A senior French government official sought Friday to put an optimistic spin on the stalled Nagorno-Karabakh peace process, pointing to renewed “dialogue” between the presidents of Armenia and Azerbaijan. Renaud Muselier, the French secretary of state for foreign affairs, indicated that the two leaders remain committed to major agreements they reached during intensive negotiations last year.

“We have relaunched the dialogue between the two presidents and the process is under way,” Muselier told a news conference in Yerevan at the end of his five-day tour of Armenia, Azerbaijan and Georgia. “As a result of this trip, I am very optimistic and confident about the future.”

Muselier said the French, Russian and U.S. mediators have now the “capacity” to push the peace process forward “within the framework of discussions held in Paris” in early 2001 by Presidents Heydar Aliev and Robert Kocharian. Aliev and Kocharian reportedly agreed on the main principles of a Karabakh settlement during the talks sponsored by French President Jacques Chirac.

However, Azerbaijan denies that any far-reaching deals were made at Paris.

The French official, who described himself as Chirac’s “peace messenger,” did not specify reasons for his optimism. Nor would he say whether there is any possibility of a breakthrough before the February presidential election in Armenia. A presidential vote is also scheduled to take place in Azerbaijan in October 2003, making further progress in the talks before 2004 highly problematic.

Muselier was understood to imply that France would welcome Aliev’s and Kocharian’s reelection when he said that Azerbaijan and Armenia are ruled by “strong governments” committed to Karabakh peace. He specifically noted that the unfolding electoral process in Armenia will have “domestic and international respectability.” “This country has made a lot of progress on the path of democratization over the last ten years,” he said.

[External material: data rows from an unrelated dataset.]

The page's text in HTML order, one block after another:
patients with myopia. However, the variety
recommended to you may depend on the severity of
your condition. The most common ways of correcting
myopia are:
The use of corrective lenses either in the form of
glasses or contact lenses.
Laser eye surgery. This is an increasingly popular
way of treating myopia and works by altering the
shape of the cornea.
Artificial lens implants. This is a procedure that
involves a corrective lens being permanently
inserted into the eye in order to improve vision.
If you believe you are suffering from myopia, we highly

Also high on the agenda of his talks with Kocharian and other Armenian leaders were bilateral French-Armenian relations, with Muselier mentioning “long friendship” between the two nations. Kocharian said that France is a “very important country” for Armenia and that Yerevan wants to deepen its ties with Paris “in all directions.” Prime Minister Andranik Markarian, for his part, praised France for “supporting Armenia in the international arena.”